The images show African Americans in or around Columbia, Beaufort, and Hilton Head, South Carolina. Some photographs were taken in surroundings where blacks might associate with whites—out of necessity and according to strict custom. Most of the images, however, are set in "colored sections" or other remote areas of town and country where blacks were obliged to fashion lives apart. Under segregation and disenfranchisement, men, women, and children are portrayed in ordinary occupations and pursuits: a peddler selling his wares, a woman tying a toddler's shoes, a barber and his young apprentice taking a break outside their shop.
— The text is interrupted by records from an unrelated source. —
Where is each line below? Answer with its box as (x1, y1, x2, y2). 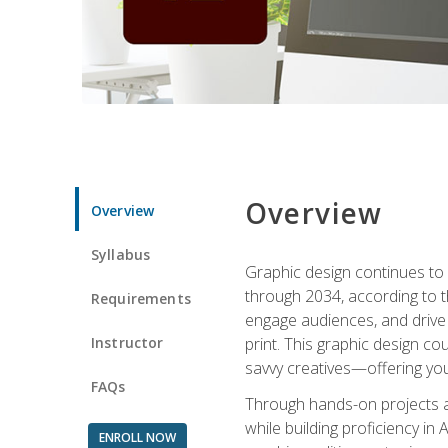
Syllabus (91, 244, 151, 264)
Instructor (91, 332, 164, 352)
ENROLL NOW (98, 428, 176, 446)
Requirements (91, 288, 191, 308)
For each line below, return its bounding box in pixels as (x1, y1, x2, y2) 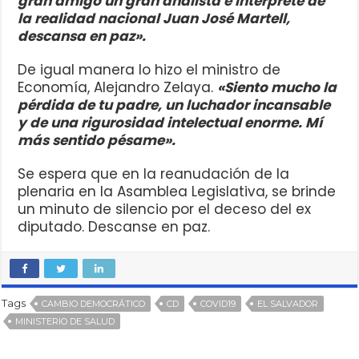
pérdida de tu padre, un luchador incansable (18, 95, 331, 115)
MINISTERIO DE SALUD (15, 316, 115, 328)
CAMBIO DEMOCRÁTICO (42, 298, 146, 310)
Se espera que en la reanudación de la (18, 164, 290, 184)
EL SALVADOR (257, 298, 319, 310)
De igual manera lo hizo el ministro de (18, 60, 281, 80)
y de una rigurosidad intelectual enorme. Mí (18, 113, 323, 133)
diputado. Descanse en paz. (18, 217, 211, 237)
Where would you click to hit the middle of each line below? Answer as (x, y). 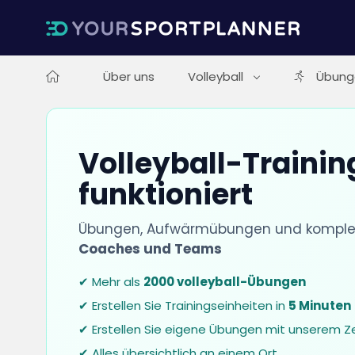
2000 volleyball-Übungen (224, 282)
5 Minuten (319, 305)
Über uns (128, 76)
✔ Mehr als (111, 282)
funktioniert (165, 195)
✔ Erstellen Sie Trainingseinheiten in (183, 305)
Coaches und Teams (150, 249)
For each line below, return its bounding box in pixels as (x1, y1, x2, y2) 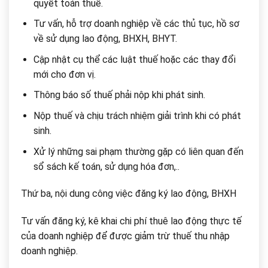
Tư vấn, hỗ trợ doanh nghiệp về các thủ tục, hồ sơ (33, 18, 239, 30)
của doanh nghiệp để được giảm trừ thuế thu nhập (21, 230, 230, 242)
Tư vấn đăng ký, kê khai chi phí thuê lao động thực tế (21, 215, 242, 227)
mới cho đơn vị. (33, 68, 96, 80)
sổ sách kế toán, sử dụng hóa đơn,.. (33, 160, 179, 172)
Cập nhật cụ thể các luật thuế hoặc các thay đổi (33, 53, 236, 65)
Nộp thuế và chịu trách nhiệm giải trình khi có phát (33, 110, 241, 122)
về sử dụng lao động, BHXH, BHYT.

Julian Dimock, whose works appeared often in major travel and nature magazines, took the photographs in 1904-5. So many photographers of the era tended to romanticize or politicize their African American subjects; Dimock was different. Signs of want and inequity are plain to see in these images, but Dimock portrays his subjects as they really were in all of their dignity, strength, and beauty.

A vivid, moving story wherein the images bring to life unspoken words that strongly remind us that this world of downtrodden and oppressed people whose spirits did not break was never meant to be silent.

—Dori Sanders

Dimock destroys myths, stereotypes, and misconceptions with his images of a spirited and persevering people.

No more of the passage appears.